While the concept and design are fairly well understood and unlikely to change, there is an unfortunate situation with regards to the Cache:: family of modules.

Although originally written to live at Cache::Web and to be a little more general, it was felt by the maintainer that Cache::Web would represent the module as being a full member of the Cache:: family, which it is not.

However, during the first few releases I hope to at least try to move the API of Image::Delivery as close to Cache:: as possible, possibly under a common Cache::Interface class, to gain some potential benefits from code written on top of it.

Until these comments are updated, you should assume that the API may undergo some changes.

METHODS

new %params

The new constructor creates a new Image::Delivery object. It takes a number of required and optional parameters, provided as a set of key/value pairs.

Location

The required Location parameter

Location

The Location method returns the HTML::Location that was used when creating the Image::Delivery.

filename $TransformPath | $Provider

The filename method determines, for a given $TransformPath or $Provider, the file name that the Image should be written to, excluding the file type.

This is the method most likely to be overloaded, so enable a different naming scheme.

exists $TransformPath | $Provider

For a given Digest::TransformPath, or a ::Provider which contains one, check to see the a file exists for it in the cache already.

Returns the HTML::Location of the image if it exists, false if it does not exist, or undef on error.

get $TransformPath | $Provider

The get methods gets the contents of a cached file from the cache, if it exists. You should generally check that the image exists first before trying to get it.

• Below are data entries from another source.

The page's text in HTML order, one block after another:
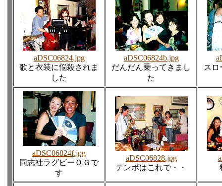
aDSC06824.jpg
歌と衣装に悩殺されま
した
aDSC06824b.jpg
だんだん乗ってきまし
た
スロ
aDSC06824f.jpg
同志社ラグビーＯＧで
す
aDSC06828.jpg
テンポはこれで・・

Returns a reference to a SCALAR containing the image data if the image exists. Returns undef if the image does not exist, or some other error occurs.

set $Provider

The set method stores an image in the cache, shortcutting if the image has already been stored.

Returns the HTML::Location of the stored image on success, or undef on error.

clear $TransformPath

The clear method allows you to explicitly delete an image from the cache. This would generally be done for security purposes, as the cache cleaners will generally harvest files directly, rather than going via TransformPaths.

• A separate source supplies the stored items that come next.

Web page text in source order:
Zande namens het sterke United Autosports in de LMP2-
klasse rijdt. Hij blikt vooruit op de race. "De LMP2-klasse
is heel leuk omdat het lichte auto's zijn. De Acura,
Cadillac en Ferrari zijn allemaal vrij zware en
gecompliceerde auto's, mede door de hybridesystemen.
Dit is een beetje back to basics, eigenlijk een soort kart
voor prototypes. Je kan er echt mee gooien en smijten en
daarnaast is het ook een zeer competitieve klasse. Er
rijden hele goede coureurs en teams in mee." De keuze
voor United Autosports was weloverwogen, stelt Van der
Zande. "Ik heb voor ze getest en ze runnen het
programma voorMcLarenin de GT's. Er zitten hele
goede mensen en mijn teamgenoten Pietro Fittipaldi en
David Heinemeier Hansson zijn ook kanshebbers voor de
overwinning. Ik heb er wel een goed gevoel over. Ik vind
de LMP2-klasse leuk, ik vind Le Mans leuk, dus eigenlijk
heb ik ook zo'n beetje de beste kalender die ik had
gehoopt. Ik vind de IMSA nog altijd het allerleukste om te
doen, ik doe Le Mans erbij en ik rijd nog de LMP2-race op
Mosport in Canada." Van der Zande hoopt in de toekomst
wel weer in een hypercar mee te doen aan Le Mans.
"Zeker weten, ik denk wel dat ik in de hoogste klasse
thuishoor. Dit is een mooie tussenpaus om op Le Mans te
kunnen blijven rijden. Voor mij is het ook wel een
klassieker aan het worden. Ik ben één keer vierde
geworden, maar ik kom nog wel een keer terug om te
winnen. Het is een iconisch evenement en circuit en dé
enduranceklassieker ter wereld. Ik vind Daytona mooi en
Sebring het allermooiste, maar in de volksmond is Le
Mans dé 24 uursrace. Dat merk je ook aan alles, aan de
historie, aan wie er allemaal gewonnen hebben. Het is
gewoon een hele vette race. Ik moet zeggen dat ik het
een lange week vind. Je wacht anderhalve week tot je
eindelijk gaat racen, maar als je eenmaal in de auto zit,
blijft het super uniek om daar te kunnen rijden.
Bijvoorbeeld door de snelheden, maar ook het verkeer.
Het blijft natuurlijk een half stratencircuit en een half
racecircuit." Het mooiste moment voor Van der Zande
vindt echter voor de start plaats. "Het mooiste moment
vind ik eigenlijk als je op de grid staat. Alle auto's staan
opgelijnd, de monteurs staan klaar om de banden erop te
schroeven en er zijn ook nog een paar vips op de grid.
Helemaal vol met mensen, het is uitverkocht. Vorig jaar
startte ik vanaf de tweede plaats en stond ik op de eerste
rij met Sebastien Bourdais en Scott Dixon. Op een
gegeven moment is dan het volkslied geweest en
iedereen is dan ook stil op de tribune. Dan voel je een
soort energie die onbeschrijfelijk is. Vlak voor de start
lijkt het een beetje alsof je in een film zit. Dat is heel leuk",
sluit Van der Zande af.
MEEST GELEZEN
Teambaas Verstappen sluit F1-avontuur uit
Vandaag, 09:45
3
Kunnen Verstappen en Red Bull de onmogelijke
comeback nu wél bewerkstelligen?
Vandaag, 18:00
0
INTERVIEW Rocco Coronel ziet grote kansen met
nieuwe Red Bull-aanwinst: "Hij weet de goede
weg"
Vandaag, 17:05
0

Returns true if the image was removed, or did not exist. Returns undef on error.

TO DO

- Add ability to mask indexes with empty HTML files

- Add cache clearing capabilities

- Add file locking to prevent race conditions in the cache

- Add pluggable cache cleaners

SUPPORT

All bugs should be filed via the bug tracker at

http://rt.cpan.org/NoAuth/ReportBug.html?Queue=Image-Delivery

For other issues, contact the author

AUTHORS

Adam Kennedy <adamk@cpan.org>

COPYRIGHT

Copyright 2004 - 2007 Adam Kennedy.

This program is free software; you can redistribute it and/or modify it under the same terms as Perl itself.

The full text of the license can be found in the LICENSE file included with this module.